# Kullback-Leibler divergence

In [20]:
import numpy as np
import pandas as pd
import scipy as sp
from scipy.stats import binom

## Functions

In [2]:
def calculate_KL_divergence(P, Q):
    if len(P) != len(Q):
        return "ERROR: probability distributions P and Q are not equal in length."

    divergence = 0.0
    for x in range(len(P)):
        divergence += P[x] * np.log(P[x] / Q[x])
    return divergence

## Probability distributions

* Create distributions P (binomial) and Q (uniform)
* Both distributions have discrete values 0, 1, and 2
* Store values in a Pandas DataFrame

In [9]:
# Create binomial distribution
decimal_points = 3
N_trials = 10000
distribution_binom = binom.rvs(n=2, p=0.4, size=N_trials)

unique, counts = np.unique(distribution_binom, return_counts=True)
P = pd.DataFrame(np.round(counts / N_trials, decimal_points))

# Uniform distribution
Q = pd.DataFrame(np.round([1/3, 1/3, 1/3], decimal_points))

# Store in a DataFrame
df = pd.concat([P, Q], axis=1)
df.columns = ['P', 'Q']
df

Unnamed: 0,P,Q
0,0.357,0.333
1,0.479,0.333
2,0.164,0.333


In [19]:
# Using own implementation of KL Divergence
print(f"KL divergence (P||Q) = {round(calculate_KL_divergence(df.P, df.Q), 6)}")
print(f"KL divergence (Q||P) = {round(calculate_KL_divergence(df.Q, df.P), 6)}")

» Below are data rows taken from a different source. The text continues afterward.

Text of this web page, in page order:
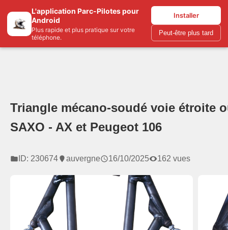
L'application Parc-Pilotes pour
Android
Plus rapide et plus pratique sur votre
téléphone.
Installer
Peut-être plus tard
Parc-pilotes.com
Triangle mécano-soudé voie étroite
SAXO - AX et Peugeot 106
ID: 230674 auvergne 16/10/2025 162 vues
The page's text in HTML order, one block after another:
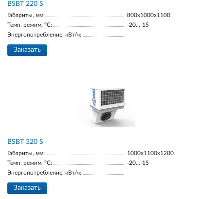
BSBT 220 S
Габариты, мм:
800х1000х1100
Темп. режим, °С:
-20…-15
Энергопотребление, кВт/ч:
Заказать
BSBT 320 S
Габариты, мм:
1000х1100х1200
Темп. режим, °С:
-20…-15
Энергопотребление, кВт/ч:
Заказать
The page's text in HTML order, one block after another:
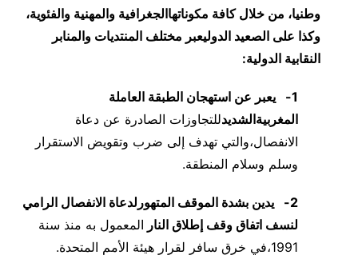
وطنيا، من خلال كافة مكوناتهاالجغرافية والمهنية والفئوية،
وكذا على الصعيد الدوليعبر مختلف المنتديات والمنابر
النقابية الدولية:
1-
يعبر عن استهجان الطبقة العاملة
المغربيةالشديدللتجاوزات الصادرة عن دعاة
الانفصال،والتي تهدف إلى ضرب وتقويض الاستقرار
وسلم وسلام المنطقة.
2- يدين بشدة الموقف المتهور لدعاة الانفصال الرامي
لنسف اتفاق وقف إطلاق النار المعمول به منذ سنة
1991،في خرق سافر لقرار هيئة الأمم المتحدة.
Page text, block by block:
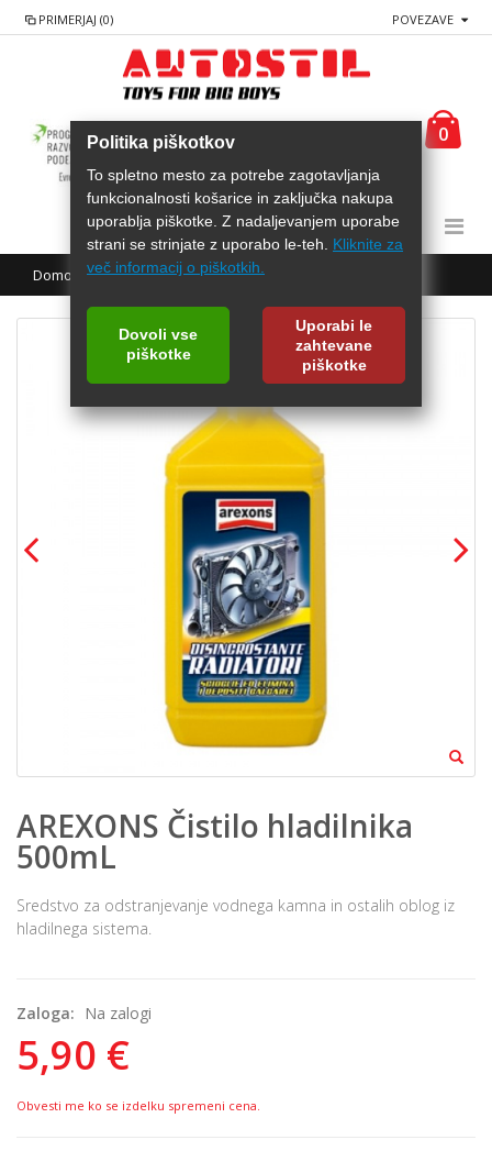
Politika piškotkov
To spletno mesto za potrebe zagotavljanja
funkcionalnosti košarice in zaključka nakupa
uporablja piškotke. Z nadaljevanjem uporabe
strani se strinjate z uporabo le-teh. Kliknite za
več informacij o piškotkih.
Dovoli vse
piškotke
Uporabi le
zahtevane
piškotke
PRIMERJAJ (0) POVEZAVE
0
Domov AREXONS Čistilo hladilnika 500mL
AREXONS Čistilo hladilnika
500mL
Sredstvo za odstranjevanje vodnega kamna in ostalih oblog iz
hladilnega sistema.
Zaloga: Na zalogi
5,90 €
Obvesti me ko se izdelku spremeni cena.
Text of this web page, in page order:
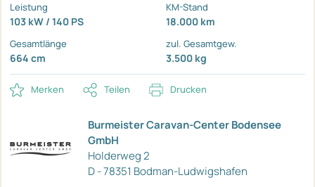
Leistung
103 kW / 140 PS
KM-Stand
18.000 km
Gesamtlänge
664 cm
zul. Gesamtgew.
3.500 kg
Merken Teilen Drucken
Burmeister Caravan-Center Bodensee
GmbH
Holderweg 2
D - 78351 Bodman-Ludwigshafen
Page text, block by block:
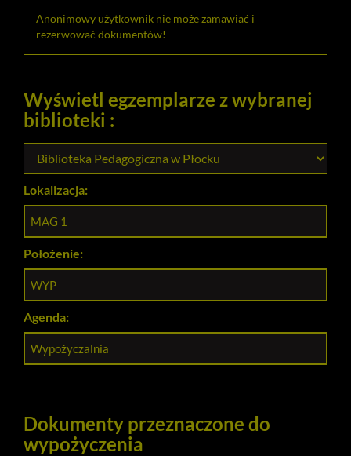
Anonimowy użytkownik nie może zamawiać i
rezerwować dokumentów!
Wyświetl egzemplarze z wybranej
biblioteki :
Lokalizacja:
MAG 1
Położenie:
WYP
Agenda:
Wypożyczalnia
Dokumenty przeznaczone do
wypożyczenia
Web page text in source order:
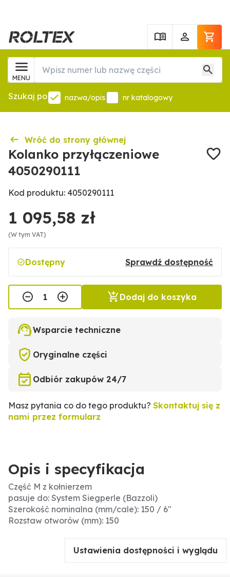
MENU
Szukaj po nazwa/opis nr katalogowy
Wróć do strony głównej
Kolanko przyłączeniowe
4050290111
Kod produktu: 4050290111
1 095,58 zł
(W tym VAT)
Dostępny Sprawdź dostępność
Dodaj do koszyka
Wsparcie techniczne
Oryginalne części
Odbiór zakupów 24/7
Masz pytania co do tego produktu? Skontaktuj się z
nami przez formularz
Opis i specyfikacja
Część M z kołnierzem
pasuje do: System Siegperle (Bazzoli)
Szerokość nominalna (mm/cale): 150 / 6"
Rozstaw otworów (mm): 150
Ustawienia dostępności i wyglądu
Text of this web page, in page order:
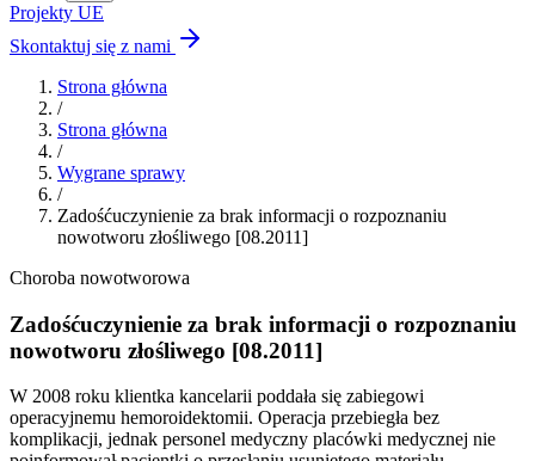
Projekty UE
Skontaktuj się z nami
Strona główna
/
Strona główna
/
Wygrane sprawy
/
Zadośćuczynienie za brak informacji o rozpoznaniu
nowotworu złośliwego [08.2011]
Choroba nowotworowa
Zadośćuczynienie za brak informacji o rozpoznaniu
nowotworu złośliwego [08.2011]
W 2008 roku klientka kancelarii poddała się zabiegowi
operacyjnemu hemoroidektomii. Operacja przebiegła bez
komplikacji, jednak personel medyczny placówki medycznej nie

KL divergence (P||Q) = 0.082832
KL divergence (Q||P) = 0.091617


In [27]:
# NumPy version of KL divergence
print(f"KL divergence (P||Q) = {round(np.sum(sp.special.rel_entr(df.P, df.Q)), 6)}")
print(f"KL divergence (Q||P) = {round(np.sum(sp.special.rel_entr(df.Q, df.P)), 6)}")

KL divergence (P||Q) = 0.082832
KL divergence (Q||P) = 0.091617